In a Sept. 7, 1919, letter to Wilson, Stratton-Porter mentions sales of her books declined dramatically during World War I. "I had to use a microscope on the check," she said, referring to her payment.
However, in a March 6, 1923, letter to sister Florence Compton of Fort Wayne, Stratton-Porter proudly shares that she was paid $12,500 for her poem "Euphorbia," the most she had ever received for her poetry, Gorney said.
Stratton-Porter had moved to the Los Angeles area in 1922 to get involved in filmmaking, and letters to her sisters describe the exciting lifestyle there.
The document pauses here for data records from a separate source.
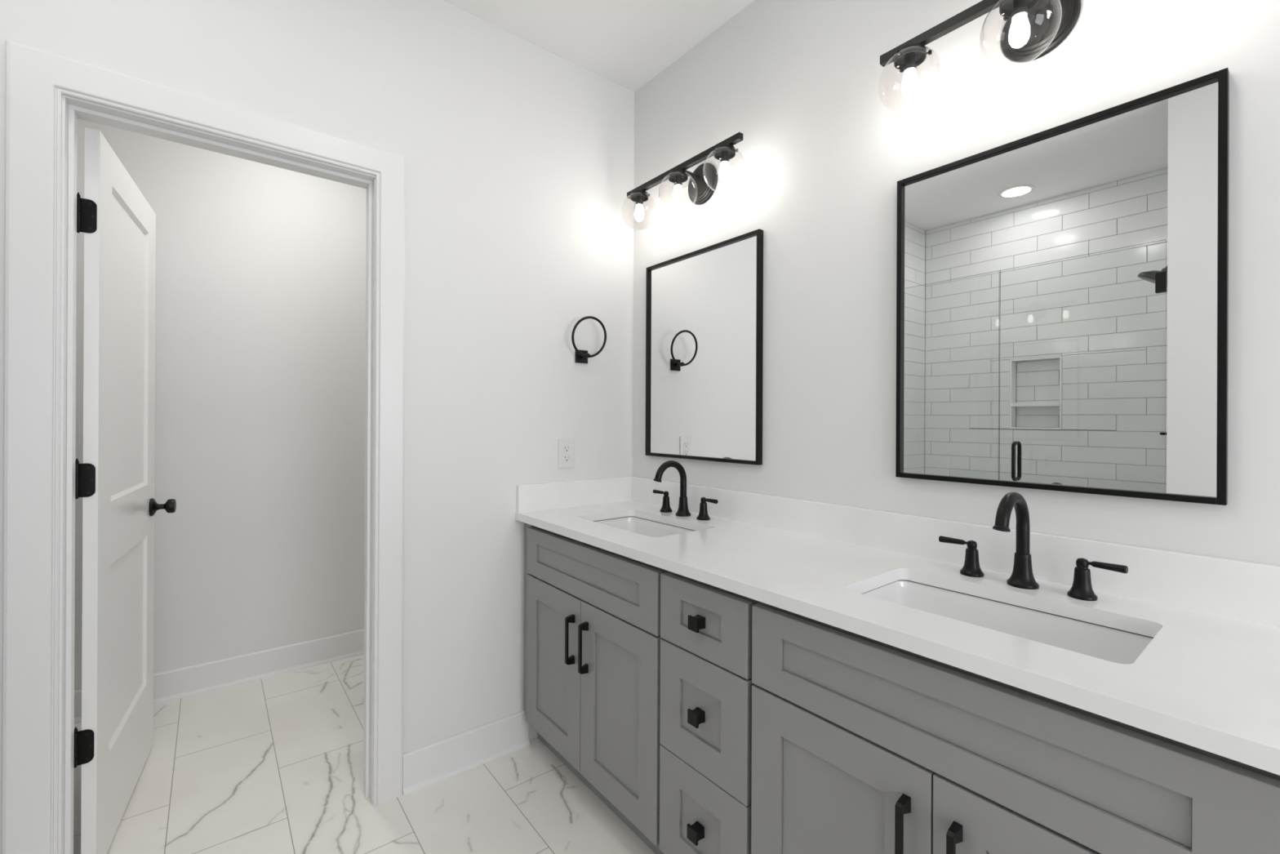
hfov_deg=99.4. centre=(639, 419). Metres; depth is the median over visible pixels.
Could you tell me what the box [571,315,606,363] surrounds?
towel ring
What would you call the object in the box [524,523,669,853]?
base cabinet
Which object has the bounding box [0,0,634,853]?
wall
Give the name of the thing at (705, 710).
base cabinet
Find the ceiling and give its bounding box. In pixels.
[441,0,754,92]
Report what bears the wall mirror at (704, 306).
attached to the wall at (825, 158)
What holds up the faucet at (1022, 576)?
on the countertop
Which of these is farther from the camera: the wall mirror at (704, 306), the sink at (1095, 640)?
the wall mirror at (704, 306)
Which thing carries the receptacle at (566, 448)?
attached to the wall outlet at (566, 446)
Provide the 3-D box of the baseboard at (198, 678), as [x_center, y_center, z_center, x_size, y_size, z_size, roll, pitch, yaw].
[-1.651,1.187,2.765,2.120,0.128,0.026,0,0,-38]
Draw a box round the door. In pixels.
[73,127,176,853]
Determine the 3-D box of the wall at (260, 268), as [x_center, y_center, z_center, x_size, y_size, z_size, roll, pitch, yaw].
[-1.724,-0.112,2.784,2.220,2.725,0.100,0,0,-38]
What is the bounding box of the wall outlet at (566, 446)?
[558,438,573,468]
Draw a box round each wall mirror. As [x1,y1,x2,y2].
[644,228,763,465]
[895,67,1229,505]
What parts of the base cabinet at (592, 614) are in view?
door, bar pull, bar pull, false drawer, door
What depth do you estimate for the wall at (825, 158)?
1.53 m
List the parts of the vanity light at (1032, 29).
bulb, glass globe, bulb, glass globe, arm, wall plate, glass globe
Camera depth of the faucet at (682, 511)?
2.01 m
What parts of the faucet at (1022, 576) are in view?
lever, handle, spout, spout, handle, lever
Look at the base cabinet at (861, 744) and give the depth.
0.88 m
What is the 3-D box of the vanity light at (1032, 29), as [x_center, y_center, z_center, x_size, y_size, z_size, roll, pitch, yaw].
[0.836,-0.873,1.180,0.202,0.216,0.610,0,0,-38]
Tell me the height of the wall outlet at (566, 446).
0.120 m
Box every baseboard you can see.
[74,628,364,724]
[402,709,529,795]
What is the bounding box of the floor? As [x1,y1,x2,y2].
[73,653,655,853]
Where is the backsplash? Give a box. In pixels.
[631,476,1279,626]
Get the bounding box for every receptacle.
[563,444,570,452]
[563,454,570,462]
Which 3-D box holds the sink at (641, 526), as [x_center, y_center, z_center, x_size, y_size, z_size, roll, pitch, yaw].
[0.005,0.462,1.906,0.333,0.150,0.524,0,0,-38]
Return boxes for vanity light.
[621,132,746,230]
[878,0,1172,114]
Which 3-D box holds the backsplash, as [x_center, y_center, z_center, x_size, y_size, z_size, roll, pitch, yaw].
[0.581,0.310,1.641,0.020,0.106,1.964,0,0,-38]
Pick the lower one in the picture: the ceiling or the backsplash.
the backsplash
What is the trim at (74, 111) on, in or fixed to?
attached to the wall at (519, 155)
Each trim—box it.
[1,40,405,853]
[64,104,372,853]
[79,118,364,188]
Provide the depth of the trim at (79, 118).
1.61 m
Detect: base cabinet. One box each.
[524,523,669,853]
[659,571,760,853]
[751,601,1279,853]
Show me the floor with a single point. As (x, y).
(273, 764)
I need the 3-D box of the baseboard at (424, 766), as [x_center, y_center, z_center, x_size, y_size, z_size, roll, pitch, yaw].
[-0.614,1.191,1.960,0.462,0.128,0.026,0,0,-38]
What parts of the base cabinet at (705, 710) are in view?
square knob, square knob, square knob, drawer, drawer, drawer
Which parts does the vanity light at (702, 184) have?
glass globe, bulb, bulb, glass globe, arm, wall plate, glass globe, bulb
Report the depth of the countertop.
1.08 m
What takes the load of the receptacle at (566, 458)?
attached to the wall outlet at (566, 446)
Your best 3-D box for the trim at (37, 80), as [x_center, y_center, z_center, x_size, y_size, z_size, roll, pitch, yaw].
[-1.141,0.183,1.545,0.888,2.138,0.018,0,0,-38]
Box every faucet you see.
[653,460,718,519]
[938,492,1128,600]
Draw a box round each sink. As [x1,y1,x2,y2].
[592,515,693,537]
[861,579,1153,663]
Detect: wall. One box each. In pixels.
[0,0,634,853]
[74,118,366,689]
[632,0,1279,565]
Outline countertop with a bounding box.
[515,475,1279,775]
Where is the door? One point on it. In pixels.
(114, 481)
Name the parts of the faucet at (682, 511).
lever, handle, spout, spout, handle, lever
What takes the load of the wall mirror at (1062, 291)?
attached to the wall at (825, 158)
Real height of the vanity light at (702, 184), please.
0.216 m
"I met a string as long as your arm of etchers, painters, sculptors, with a sprinkling of poets and authors, and I had such a glorious good time that I wish I could do that kind of a party over twice each week all the rest of my life," Stratton-Porter said in one letter.
Letters in the collection also show she didn't forget her rural Indiana roots, Gorney said. Even after becoming a popular author, Stratton-Porter wrote to her sisters about things such as cleaning house, canning food and trying to find cheap peaches to make peach butter and peach jelly.
"She was a regular person," Gorney said.
Gorney and Lehman both believe more of Stratton-Porter's letters and papers still exist in private hands.